I assumed it would be. Taggart has added the link to the BBC iPLayer, but I have a feeling that is only available to people in the UK. It will only be available for a limited time.


----------



## Boludo (Apr 4, 2019)

GregMitchell said:


> I assumed it would be. Taggart has added the link to the BBC iPLayer, but I have a feeling that is only available to people in the UK. It will only be available for a limited time.


Yes, even within the UK it is available only if you have a TV License. I don't have one, so happily I got to see the programme in time. Thanks again Greg.


----------



## The Conte (May 31, 2015)

GregMitchell said:


> I don't think she sounds anything like Ferrier, and their repertoires might have started off similar, but diverged quite a bit later. Ferrier was a true contralto. Baker was not and she had a very useful upper extension. A above the stave was the absolute top of Ferrier's voice, whereas, according to my singing teacher, who knew her, Baker would exercise up to top D.
> 
> Finally I have no idea what you mean about other voices having more soul. I have never found Baker in the least bit cool, and she has reduced me to tears on more than one occasion. Her Marguerite on the otherwise not very recommendable Prêtre recording of *La Damnation de Faust* is arguably the best on record. The only other singers I have heard to equal her performance of _D'amour l'ardente flamme_ are Callas and Verrett. Her Didon is peerless, passionately intense and scrupulously sung. Though their voices and methods are so dissimilar, she has a Callas-like ability to get right to the emotional core of the music, without ever diverging from the score. Soul is the very thing that marks her out from other singers.

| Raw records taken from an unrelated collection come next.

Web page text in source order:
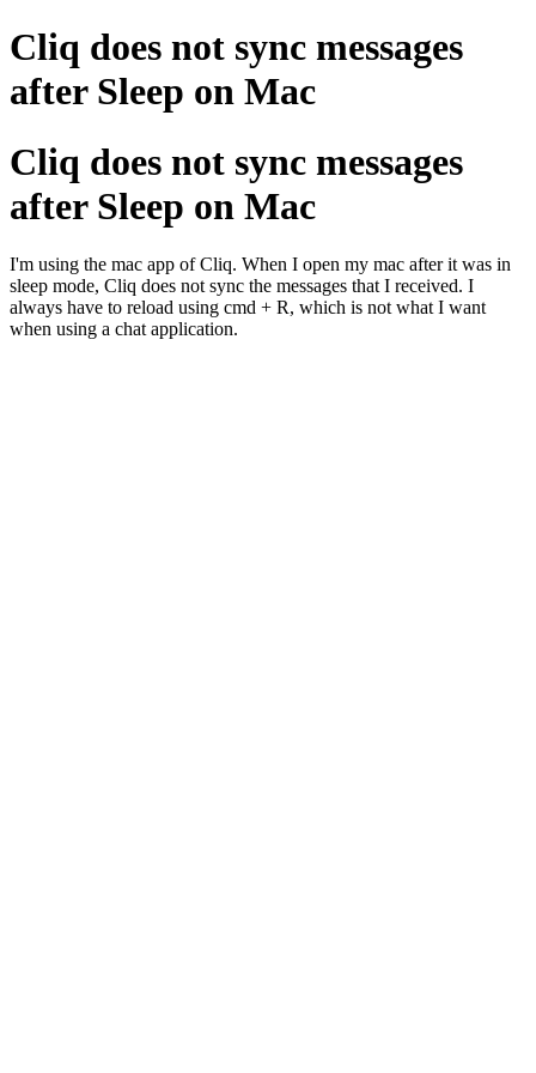
Cliq does not sync messages
after Sleep on Mac
Cliq does not sync messages
after Sleep on Mac
I'm using the mac app of Cliq. When I open my mac after it was in
sleep mode, Cliq does not sync the messages that I received. I
always have to reload using cmd + R, which is not what I want
when using a chat application.
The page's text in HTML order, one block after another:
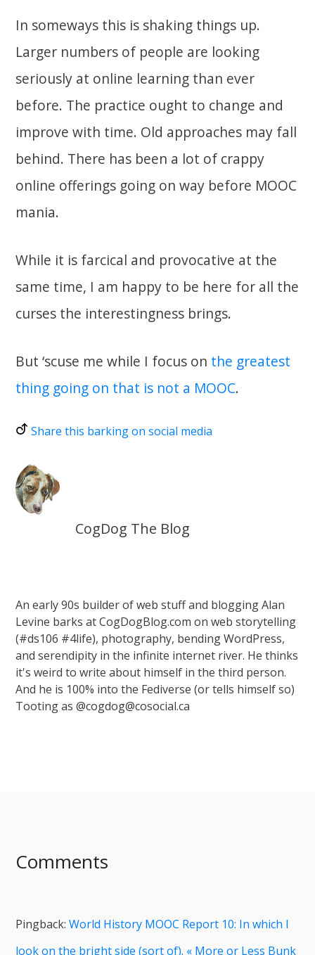
In someways this is shaking things up.
Larger numbers of people are looking
seriously at online learning than ever
before. The practice ought to change and
improve with time. Old approaches may fall
behind. There has been a lot of crappy
online offerings going on way before MOOC
mania.
While it is farcical and provocative at the
same time, I am happy to be here for all the
curses the interestingness brings.
But ‘scuse me while I focus on the greatest
thing going on that is not a MOOC.
Share this barking on social media
CogDog The Blog
An early 90s builder of web stuff and blogging Alan
Levine barks at CogDogBlog.com on web storytelling
(#ds106 #4life), photography, bending WordPress,
and serendipity in the infinite internet river. He thinks
it's weird to write about himself in the third person.
And he is 100% into the Fediverse (or tells himself so)
Tooting as @cogdog@cosocial.ca
Comments
Pingback:World History MOOC Report 10: In which I
look on the bright side (sort of). « More or Less Bunk
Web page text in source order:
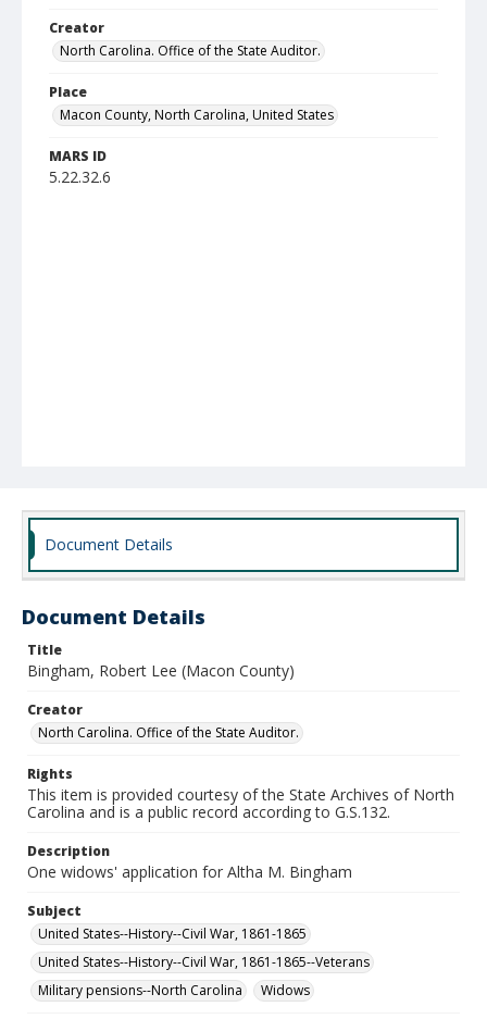
Creator
North Carolina. Office of the State Auditor.
Place
Macon County, North Carolina, United States
MARS ID
5.22.32.6
Document Details
Document Details
Title
Bingham, Robert Lee (Macon County)
Creator
North Carolina. Office of the State Auditor.
Rights
This item is provided courtesy of the State Archives of North
Carolina and is a public record according to G.S.132.
Description
One widows' application for Altha M. Bingham
Subject
United States--History--Civil War, 1861-1865
United States--History--Civil War, 1861-1865--Veterans
Military pensions--North Carolina
Widows
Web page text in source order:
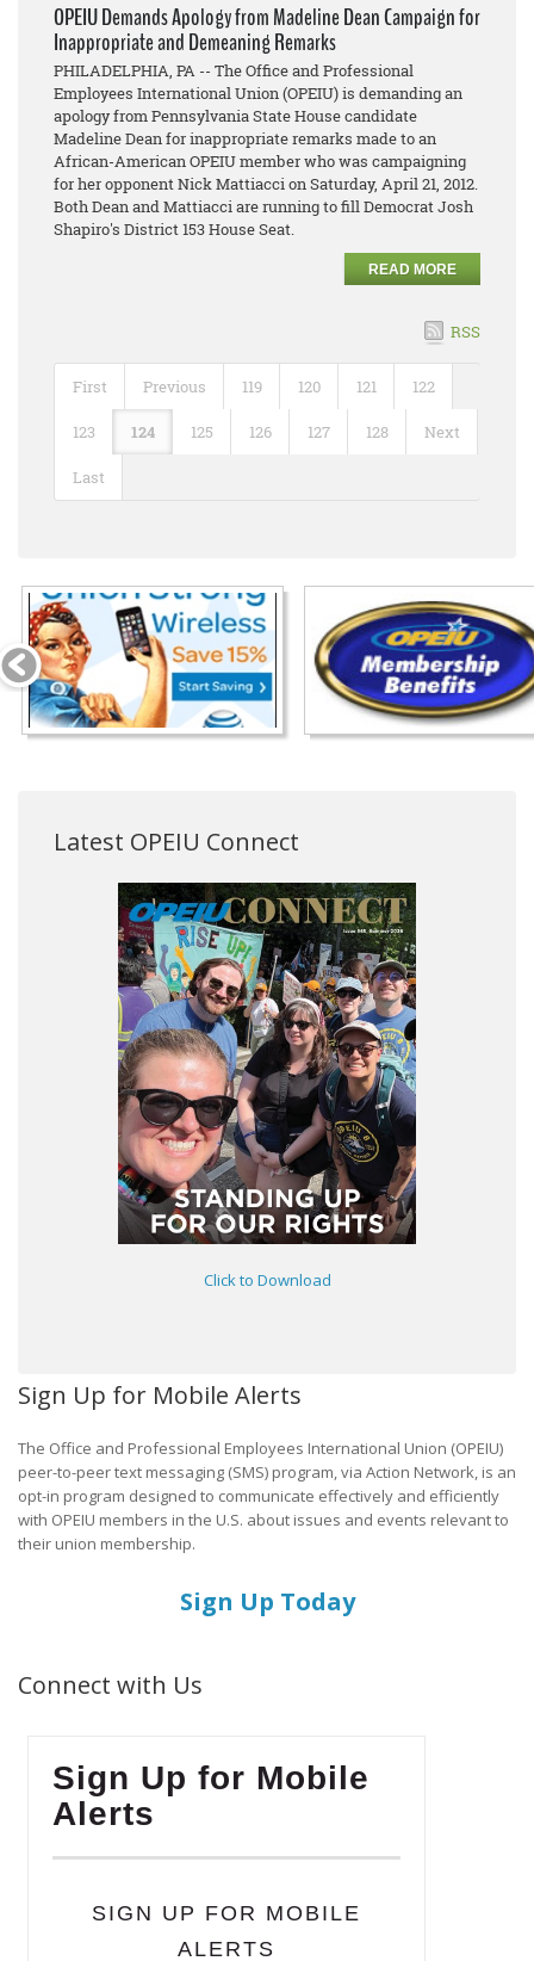
OPEIU Demands Apology from Madeline Dean Campaign for
Inappropriate and Demeaning Remarks
PHILADELPHIA, PA -- The Office and Professional
Employees International Union (OPEIU) is demanding an
apology from Pennsylvania State House candidate
Madeline Dean for inappropriate remarks made to an
African-American OPEIU member who was campaigning
for her opponent Nick Mattiacci on Saturday, April 21, 2012.
Both Dean and Mattiacci are running to fill Democrat Josh
Shapiro's District 153 House Seat.
READ MORE
RSS
First Previous 119 120 121 122
123 124 125 126 127 128 Next
Last
Latest OPEIU Connect
Click to Download
Sign Up for Mobile Alerts
The Office and Professional Employees International Union (OPEIU)
peer-to-peer text messaging (SMS) program, via Action Network, is an
opt-in program designed to communicate effectively and efficiently
with OPEIU members in the U.S. about issues and events relevant to
their union membership.
Sign Up Today
Connect with Us
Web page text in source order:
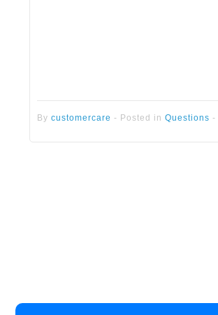
By customercare - Posted in Questions -
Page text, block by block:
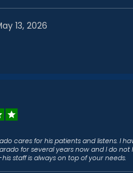
13, 2026
cares for his patients and listens. I
for several years now and I do not
staff is always on top of your needs.
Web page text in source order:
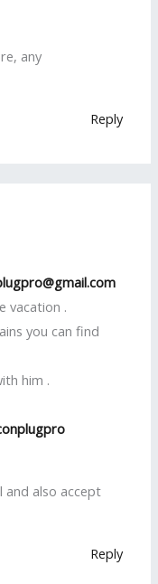
any
Reply
vacation .
you can find
him .
and also accept
Reply
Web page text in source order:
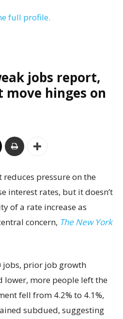
full profile.
jobs report,
move hinges on
reduces pressure on the
interest rates, but it doesn’t
of a rate increase as
concern, The New York
jobs, prior job growth
lower, more people left the
fell from 4.2% to 4.1%,
subdued, suggesting
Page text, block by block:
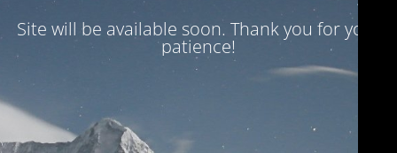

I may not have explained myself well as you seem to have taken some of my observations as being negative points. When it comes to similarities and differences between singers it is, of course, all relative. However, most singers sound _similar_ to at least one other singer whilst still being instantly recognisable and these singers often sing a lot of the same repertoire. You have Callas, Souliotis and Aliberti, all different and each one sang roles the other two didn't, but at the same time there is a similarity in their timbres. Baker has a _similar_ tone to Ferrier, Ludwig and Meier to my ear and these four shared _some_ repertoire. (It's true that Ferrier's voice had a darker hue and she had quicker vibrato, but _similar_ doesn't mean _same_). Baker was seen as the heir to Ferrier at the beginning of her career, so this observation isn't controversial, nor should it be taken as being denigrating, which is why I find comments poo pooing the similarities between the two as if someone had suggested that Baker were the "English Simionato" amusing more than anything else. I am in no way suggesting that Baker was a poor copy of Ferrier or that she was trying to imitate her, it is clear that she has always felt that she was a special artist in her own right, even before she started singing seriously.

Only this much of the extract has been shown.